= Maria Longobardi (physicist) =

Italian physicist

Maria "Marilena" Longobardi is an Italian physicist who works in Switzerland in the Department of Physics at the University of Basel, where she is scientific coordinator and managing director of the National Center of Competence in Research SPIN. Her research has focused on the quantum and electronic properties of linear and two-dimensional materials, including semiconductors and hybrid biomaterials.

Longobardi completed a Ph.D. in 2010 jointly through the University of Salerno and the University of California, Berkeley. After postdoctoral research at the Istituto Italiano di Tecnologia, she joined the University of Geneva in Switzerland as a researcher in 2011, initially in the physics department but from 2016 to 2020 in the microbiology department. During this period she also earned a master's degree in microbiology. After serving from 2019 to 2021 in China as Chief of International Relations for the Beijing Academy of Quantum Information Sciences, she moved to the University of Basel to become scientific coordinator for NCCR SPIN in 2021.

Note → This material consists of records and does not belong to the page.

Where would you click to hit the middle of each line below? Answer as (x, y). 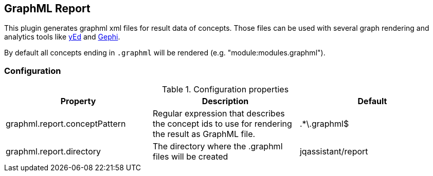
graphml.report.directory (53, 152)
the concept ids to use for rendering (222, 124)
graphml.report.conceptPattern (66, 124)
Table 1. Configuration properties (225, 90)
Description (225, 101)
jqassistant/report (334, 152)
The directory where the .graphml (218, 146)
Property (78, 101)
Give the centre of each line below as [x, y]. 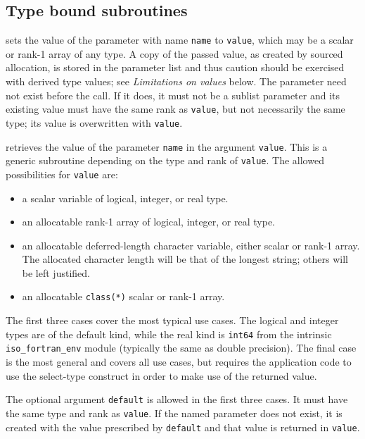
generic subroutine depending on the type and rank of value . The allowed [165, 160]
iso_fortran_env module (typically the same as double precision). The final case [181, 348]
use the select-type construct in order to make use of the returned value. [161, 375]
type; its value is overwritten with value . [94, 122]
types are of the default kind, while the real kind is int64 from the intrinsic [169, 334]
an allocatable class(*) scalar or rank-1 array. [123, 296]
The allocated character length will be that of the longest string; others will [185, 259]
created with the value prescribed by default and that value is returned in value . [183, 427]
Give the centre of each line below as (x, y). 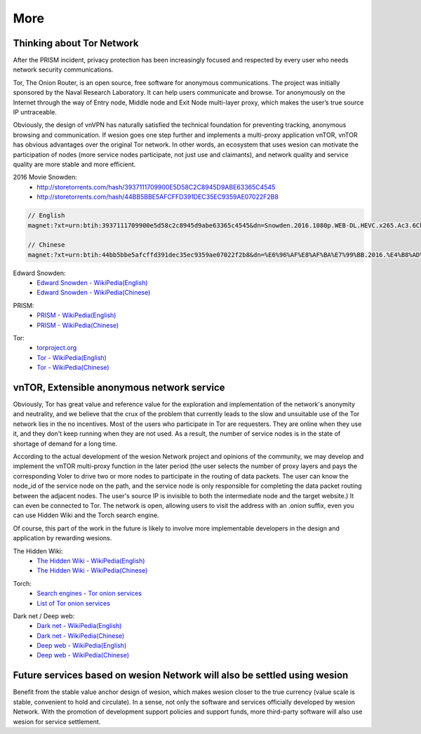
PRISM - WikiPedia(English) (76, 315)
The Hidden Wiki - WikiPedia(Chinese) (92, 570)
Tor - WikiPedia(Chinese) (73, 368)
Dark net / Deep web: (44, 616)
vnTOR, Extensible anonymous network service (119, 387)
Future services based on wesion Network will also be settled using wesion (181, 675)
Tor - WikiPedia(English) (72, 357)
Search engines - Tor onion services (89, 594)
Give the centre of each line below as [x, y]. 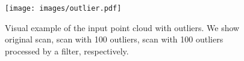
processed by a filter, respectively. [67, 51]
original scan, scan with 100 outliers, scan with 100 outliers [114, 39]
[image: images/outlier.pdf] [63, 8]
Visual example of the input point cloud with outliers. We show [122, 27]
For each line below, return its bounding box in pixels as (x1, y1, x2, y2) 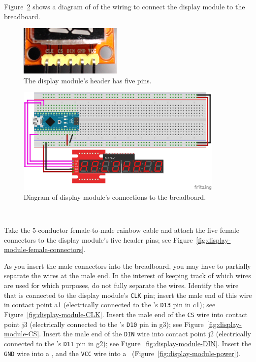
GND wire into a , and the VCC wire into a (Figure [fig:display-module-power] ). (4, 348, 241, 358)
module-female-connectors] (4, 244, 84, 254)
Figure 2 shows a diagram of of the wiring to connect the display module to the (4, 1, 245, 11)
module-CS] (4, 328, 39, 339)
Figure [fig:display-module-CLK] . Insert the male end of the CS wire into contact (4, 309, 248, 319)
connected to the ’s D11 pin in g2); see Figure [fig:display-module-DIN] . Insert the (4, 338, 252, 348)
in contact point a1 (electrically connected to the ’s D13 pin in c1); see (4, 299, 216, 310)
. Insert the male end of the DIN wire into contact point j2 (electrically (39, 328, 251, 339)
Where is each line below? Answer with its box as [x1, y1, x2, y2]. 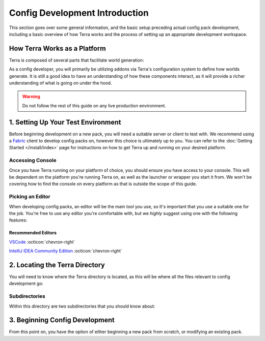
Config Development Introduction [9, 7, 149, 18]
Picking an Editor [9, 193, 51, 200]
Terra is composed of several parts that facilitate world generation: [9, 57, 144, 63]
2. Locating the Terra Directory [9, 261, 105, 269]
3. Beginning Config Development [9, 316, 115, 324]
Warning [22, 93, 40, 99]
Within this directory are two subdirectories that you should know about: [9, 303, 156, 309]
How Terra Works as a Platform [9, 44, 106, 53]
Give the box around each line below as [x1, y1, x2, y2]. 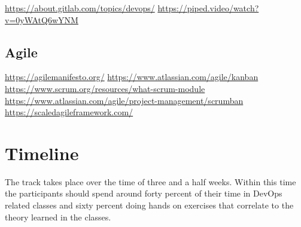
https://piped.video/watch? [157, 2, 259, 14]
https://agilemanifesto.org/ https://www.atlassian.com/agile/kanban [5, 70, 259, 83]
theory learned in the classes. [5, 210, 111, 223]
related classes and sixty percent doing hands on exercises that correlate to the [5, 199, 294, 211]
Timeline [5, 140, 79, 165]
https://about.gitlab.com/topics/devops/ [5, 2, 155, 14]
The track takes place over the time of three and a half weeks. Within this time [5, 175, 296, 188]
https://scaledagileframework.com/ [5, 106, 133, 118]
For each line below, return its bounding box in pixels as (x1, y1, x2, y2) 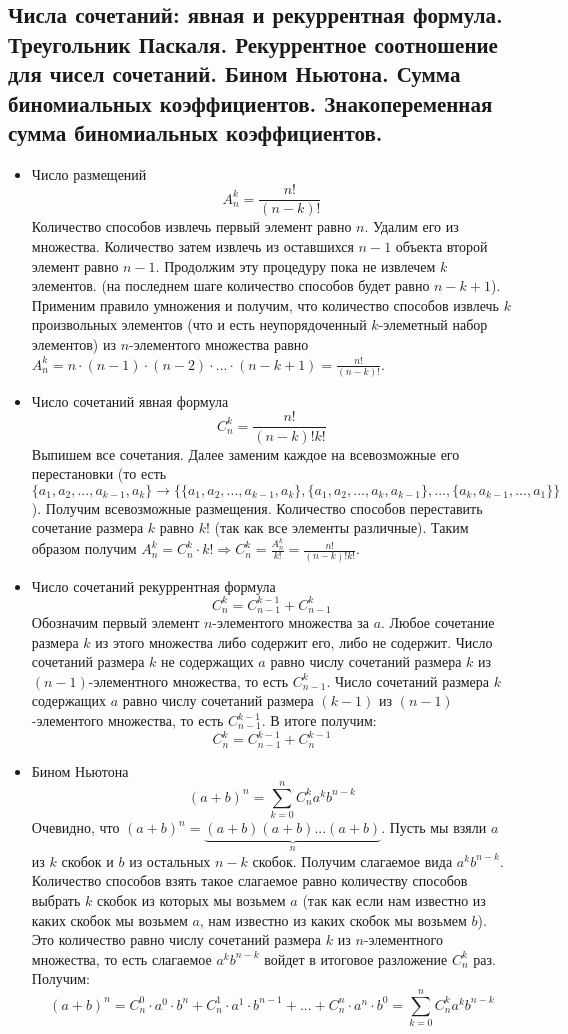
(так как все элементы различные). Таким (214, 517, 469, 538)
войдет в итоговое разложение (264, 948, 448, 969)
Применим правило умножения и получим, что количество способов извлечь (31, 294, 499, 315)
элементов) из (31, 333, 116, 354)
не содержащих (161, 651, 254, 672)
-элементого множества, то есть (31, 710, 224, 731)
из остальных (129, 850, 211, 871)
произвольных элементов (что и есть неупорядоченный (31, 314, 367, 335)
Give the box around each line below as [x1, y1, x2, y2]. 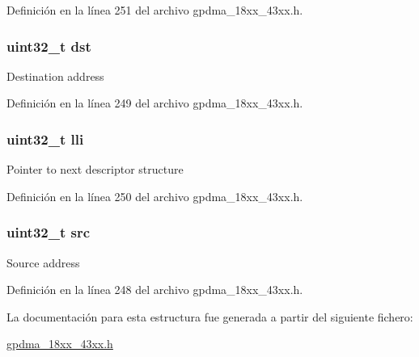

In the American Physical Society, Longobardi founded the Forum on Early Career Scientists in 2016, and has also chaired the Topical Group on Data Science. She was named a Fellow of the American Physical Society in 2022, "for the support and promotion of early-career scientists and international relationships through unflagging efforts to bring people together and publicize high-quality research from all corners of the world".